Find an equation of the tangent plane and find symmetric equations of the normal line to the surface at the given point. $$ x^{2}+y^{2}+z^{2}=9, \quad(1,2,2) $$

Short answer

The equation of the tangent plane is \(2(x-1)+4(y-2)+4(z-2) = 0\), the symmetric equations of the normal line at the given point to the surface are \(x = 1 + 2t, y = 2 + 4t, z = 2 + 4t\).

Step-by-step solution

Finding the Normal Vector

The first task is to compute the normal vector to the surface at the provided point. The gradient of the function describing the sphere is normal to the surface. The sphere's function is \(f(x,y,z) = x^{2} + y^{2} + z^{2} = 9\). Calculate the gradient of this function: \(\nabla f = (2x, 2y, 2z)\). At point (1,2,2), \(\nabla f(1,2,2) = (2*1, 2*2, 2*2) = (2,4,4)\), yielding the normal vector.

Finding the Equation of the Tangent Plane

Now we can find the equation of the tangent plane. The equation of the tangent plane is given by \(A(x-x_{0}) + B(y-y_{0}) + C(z-z_{0}) = 0\), where (A,B,C) is the normal vector and (x_{0},y_{0},z_{0}) is the provided point. Substituting in the values, the equation becomes: \(2(x-1)+4(y-2)+4(z-2) = 0\)

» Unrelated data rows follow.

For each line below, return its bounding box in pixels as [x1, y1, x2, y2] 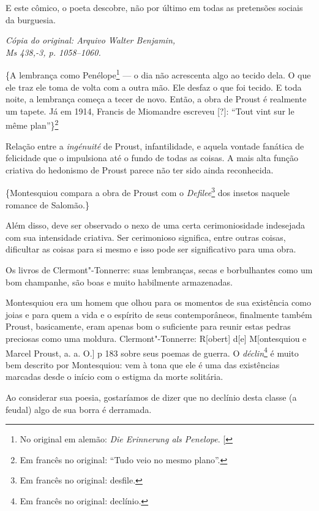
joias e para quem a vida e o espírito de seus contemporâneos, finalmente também [6, 308, 312, 320]
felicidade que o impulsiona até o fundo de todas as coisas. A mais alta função [6, 151, 299, 164]
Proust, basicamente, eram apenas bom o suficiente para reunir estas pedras [6, 320, 291, 333]
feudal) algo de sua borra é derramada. [6, 403, 152, 415]
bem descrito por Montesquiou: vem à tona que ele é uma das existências [6, 358, 280, 371]
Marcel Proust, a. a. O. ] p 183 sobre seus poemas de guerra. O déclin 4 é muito [6, 344, 299, 359]
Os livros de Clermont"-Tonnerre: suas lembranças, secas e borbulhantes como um [6, 263, 313, 276]
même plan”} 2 [6, 117, 59, 132]

Finding the Symmetric Equations of the Normal Line

The symmetric equations of the normal line can be found from the point and the normal vector. The symmetric equations are \(x=x_{0}+At, y=y_{0}+Bt, z=z_{0}+Ct\), where t is the parameter. Inserting the given values, the symmetric equations of the normal line would be \(x = 1 + 2t, y = 2 + 4t, z = 2 + 4t\). The parameter t can be any real number.